Task to complete: Look below. Copy each line that has "time" in it.

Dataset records
━━━━━━━━━━━━━━━━

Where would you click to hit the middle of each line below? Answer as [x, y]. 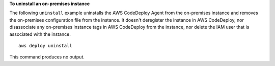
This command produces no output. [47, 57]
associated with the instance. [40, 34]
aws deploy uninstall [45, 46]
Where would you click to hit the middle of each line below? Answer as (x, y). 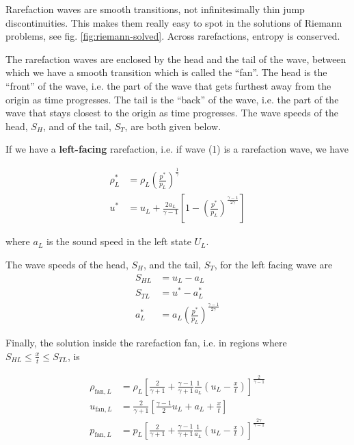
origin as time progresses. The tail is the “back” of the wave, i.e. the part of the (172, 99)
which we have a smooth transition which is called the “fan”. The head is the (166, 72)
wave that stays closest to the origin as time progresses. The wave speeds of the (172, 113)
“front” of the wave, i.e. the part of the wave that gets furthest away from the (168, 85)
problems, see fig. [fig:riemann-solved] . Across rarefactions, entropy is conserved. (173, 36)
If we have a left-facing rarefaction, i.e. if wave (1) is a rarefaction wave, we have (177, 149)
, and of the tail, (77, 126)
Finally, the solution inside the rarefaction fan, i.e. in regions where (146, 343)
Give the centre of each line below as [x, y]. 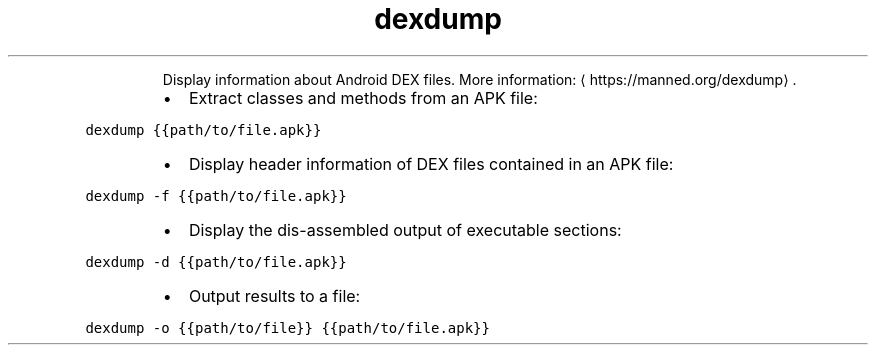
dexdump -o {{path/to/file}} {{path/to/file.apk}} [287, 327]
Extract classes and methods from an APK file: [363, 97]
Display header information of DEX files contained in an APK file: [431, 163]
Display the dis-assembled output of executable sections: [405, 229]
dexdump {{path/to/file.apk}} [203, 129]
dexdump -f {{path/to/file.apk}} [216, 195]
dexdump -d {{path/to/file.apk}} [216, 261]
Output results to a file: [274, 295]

━━━━━━━━━━━━━━━━

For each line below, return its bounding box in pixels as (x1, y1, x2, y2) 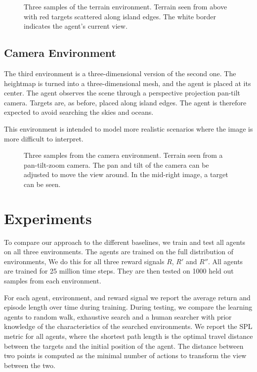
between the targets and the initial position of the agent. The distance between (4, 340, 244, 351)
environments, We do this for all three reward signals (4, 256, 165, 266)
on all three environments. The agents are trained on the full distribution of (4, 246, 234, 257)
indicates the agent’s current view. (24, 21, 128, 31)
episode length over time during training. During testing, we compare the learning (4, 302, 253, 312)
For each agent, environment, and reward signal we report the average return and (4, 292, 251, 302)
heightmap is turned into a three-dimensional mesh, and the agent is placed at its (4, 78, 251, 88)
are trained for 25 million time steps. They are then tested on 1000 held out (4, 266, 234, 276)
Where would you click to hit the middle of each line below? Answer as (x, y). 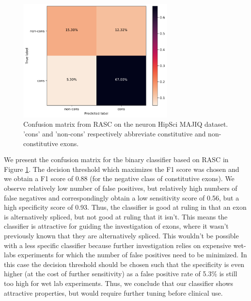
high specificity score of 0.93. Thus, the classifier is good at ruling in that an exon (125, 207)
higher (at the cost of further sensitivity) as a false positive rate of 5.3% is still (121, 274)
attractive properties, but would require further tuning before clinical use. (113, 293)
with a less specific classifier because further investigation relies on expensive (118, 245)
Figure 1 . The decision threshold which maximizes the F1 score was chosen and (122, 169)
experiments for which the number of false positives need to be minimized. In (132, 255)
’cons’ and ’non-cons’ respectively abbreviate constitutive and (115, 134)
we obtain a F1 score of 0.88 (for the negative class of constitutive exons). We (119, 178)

━━━━━━━━━━━━━━━━

Answer section:
origin as time progresses. The tail is the “back” of the wave, i.e. the part of the (172, 99)
wave that stays closest to the origin as time progresses. The wave speeds of the (172, 113)
episode length over time during training. During testing, we compare the learning (4, 302, 253, 312)
are trained for 25 million time steps. They are then tested on 1000 held out (4, 266, 234, 276)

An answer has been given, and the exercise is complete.